China and Geography of Ancient China


Geography of Ancient China
In ancient times the geography of China separated it and its people from the rest of the world. Mountains, deserts, and large bodies of water made travel to and from China difficult. This led the people of China to develop a unique respect for the land around them. China's geography helped shape the civilization, culture, and beliefs of the people who lived there.

The Land of China
China is located at the far-eastern end of the continent of Asia. Present-day China covers more than 3,696,100 square miles (9,572,160 sq km) and is the third-largest country in the world. It stretches about 3,100 miles (4,989 km) from east to west and about 3,400 miles (5,472 km) from north to south. The entire United States mainland could fit inside China's borders.

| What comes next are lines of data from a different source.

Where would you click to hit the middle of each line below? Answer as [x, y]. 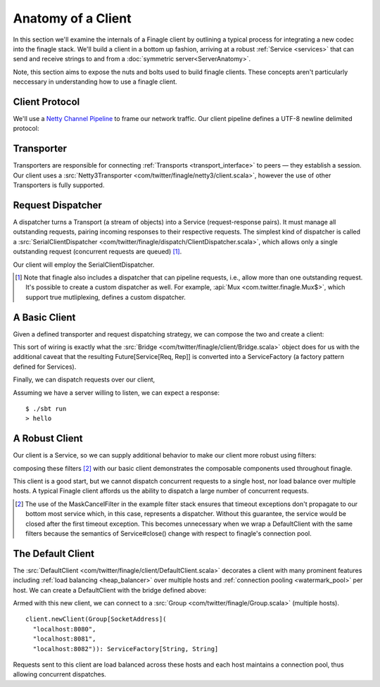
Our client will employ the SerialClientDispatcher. [84, 265]
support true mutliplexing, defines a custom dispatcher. [106, 297]
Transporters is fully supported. [59, 185]
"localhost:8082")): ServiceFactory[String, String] [126, 649]
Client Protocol [46, 102]
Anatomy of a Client [72, 18]
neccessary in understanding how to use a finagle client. [95, 82]
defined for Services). [45, 367]

China has many long and wide rivers that flow across the country The largest of these rivers are the Huang He (HWAHNG HUH), or "Yellow River," in the north and the Chang Jiang (CHAHNG JYAHNG), or "Long River," in the south

The Huang He twists and turns about 2,900 miles (4,667 km) from its source in the high plateaus of western China to its mouth at the Yellow Sea. It picks up loess (LOH»uhs), a yellow silt, as it flows through China's northern deserts. This yellow silt colors the water and gives the Huang He, or "Yellow River," its name.
The largest tributary of the Huang He is the Wei River. The Wei River begins in central China and travels to the east until it empties into the Huang He.

The Chang Jiang, also called the Yangtze (YAHNG.SEH), is the third-longest river in the world. Only the Nile River in Africa and the Amazon River in South America are longer. The Chang Jiang flows about 3,430 miles (5,520 km) from the highlands of Tibet to the Pacific Ocean. It winds through mountains and plunges through deep gorges before it reaches the ocean.

China is known not only for its mighty rivers but also for its rugged mountains. Most of China's many mountain ranges are high, rocky, and hard to cross. One such mountain range the Taihang Mountains runs north and south through the center of northern China. Another range, the Qinling (CHIN.LIN) Mountains, runs east and west.

What are some of China's most important waterways and mountains?